|Publication number||US5896177 A|
|Application number||US 08/805,333|
|Publication date||Apr 20, 1999|
|Filing date||Feb 24, 1997|
|Priority date||Feb 24, 1996|
|Publication number||08805333, 805333, US 5896177 A, US 5896177A, US-A-5896177, US5896177 A, US5896177A|
|Original Assignee||Samsung Electronics Co., Ltd.|
|Export Citation||BiBTeX, EndNote, RefMan|
|Patent Citations (5), Referenced by (26), Classifications (13), Legal Events (4)|
|External Links: USPTO, USPTO Assignment, Espacenet|
This application makes reference to, incorporates the same herein, and claims all benefits accruing under 35 U.S.C §119 from an application entitled Device For Controlling An Aspect Ratio In TV-Monitor Integrated Wide Screen Receiver earlier filed in the Korean Industrial Property Office on Feb. 24, 1996, and there duly assigned Ser. No. 96-4539 by that Office.
1. Field of the Invention
The present invention relates to a device for controlling an aspect ratio in a TV-monitor integrated wide screen receiver.

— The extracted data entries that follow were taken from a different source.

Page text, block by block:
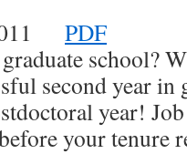
PDF
school?
second year in
year!
your tenure
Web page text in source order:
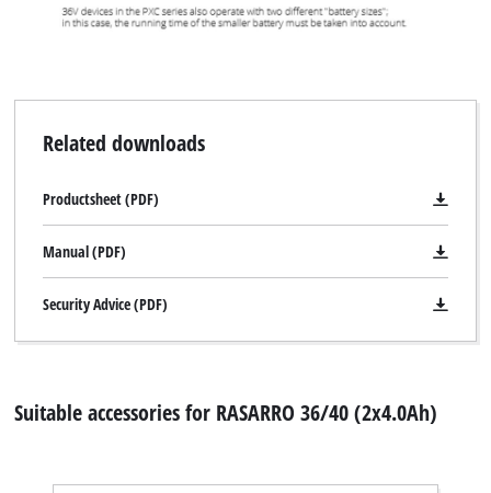
Related downloads
Productsheet (PDF)
Manual (PDF)
Security Advice (PDF)
Suitable accessories for RASARRO 36/40 (2x4.0Ah)
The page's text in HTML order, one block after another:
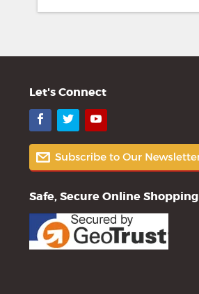
Let's Connect
Facebook
TwitterYouTube
Safe, Secure Online Shopping

Specifically, this invention is a device for preventing horizontal distortion of a 4×3 picture displayed on a 16×9 wide screen monitor by controlling a sampling clock speed with a phase-locked loop system.

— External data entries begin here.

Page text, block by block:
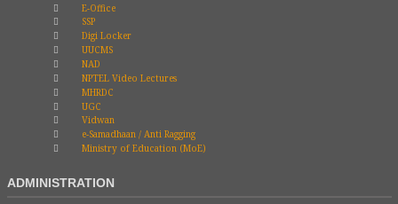
E-Office
SSP
Digi Locker
UUCMS
NAD
NPTEL Video Lectures
MHRDC
UGC
Vidwan
e-Samadhaan / Anti Ragging
Ministry of Education (MoE)
ADMINISTRATION
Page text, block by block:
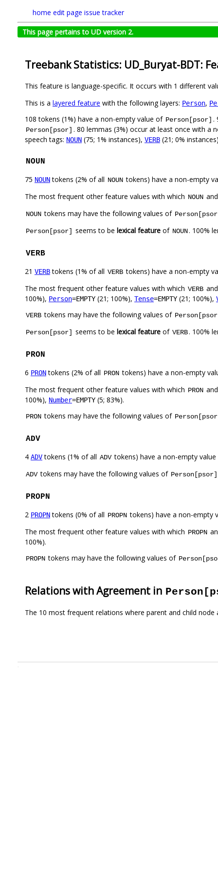
home edit page issue tracker
This page pertains to UD version 2.
Treebank Statistics: UD_Buryat-BDT:
This feature is language-specific. It occurs with 1 different
This is a layered feature with the following layers: Person,
108 tokens (1%) have a non-empty value of Person[psor] .
Person[psor] . 80 lemmas (3%) occur at least once with a
speech tags: NOUN (75; 1% instances), VERB (21; 0%
NOUN
75 NOUNtokens (2% of all NOUN tokens) have a non-empty
The most frequent other feature values with which NOUN
NOUN tokens may have the following values of
Person[psor] seems to be lexical feature of NOUN. 100%
VERB
21 VERBtokens (1% of all VERB tokens) have a non-empty
The most frequent other feature values with which VERB
100%), Person=EMPTY (21; 100%), Tense=EMPTY (21; 100%),
VERB tokens may have the following values of
Person[psor] seems to be lexical feature of VERB. 100%
PRON
6 PRONtokens (2% of all PRON tokens) have a non-empty
The most frequent other feature values with which PRON
100%), Number=EMPTY (5; 83%).
PRON tokens may have the following values of
ADV
4 ADVtokens (1% of all ADV tokens) have a non-empty
ADV tokens may have the following values of Person[psor]
PROPN
2 PROPNtokens (0% of all PROPN tokens) have a non-empty
The most frequent other feature values with which PROPN
100%).
PROPN tokens may have the following values of
Relations with Agreement in
The 10 most frequent relations where parent and child node
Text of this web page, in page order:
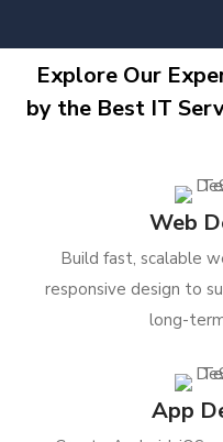
Explore Our
by the Best IT
Web
Build fast, scalable
responsive design to
long-
App
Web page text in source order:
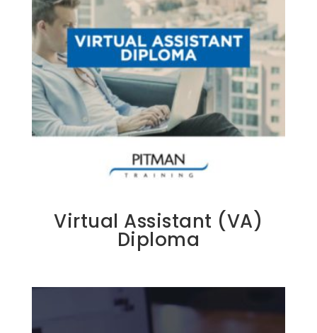
Virtual Assistant (VA)
Diploma

2. Discussion of Related Art
Conventionally, a monitor is similar to a TV receiver from which an antenna unit for receiving waves from a broadcasting station and a tuner unit for processing the waves from a TV receiver are removed. Component video signals and synchronous signals are transmitted to the monitor. The video signals are red (R), green (G), and blue (B) signals. The synchronous signals are horizontal (H) and vertical (V) signals. Composite video and synchronous signals are transmitted to the TV receiver. In a component method, horizontal and vertical frequencies of a picture are flexibly selected, so high resolution can be established. In a TV receiver, a signal band and horizontal and vertical deflection frequencies are determined according to known signaling systems such as NTSC, PAL, and SECAM. A composite method is limited in video signals, horizontal frequency, vertical frequency, video band, color carriers, and horizontal/vertical deflection frequencies so that it is not possible to freely choose frequencies.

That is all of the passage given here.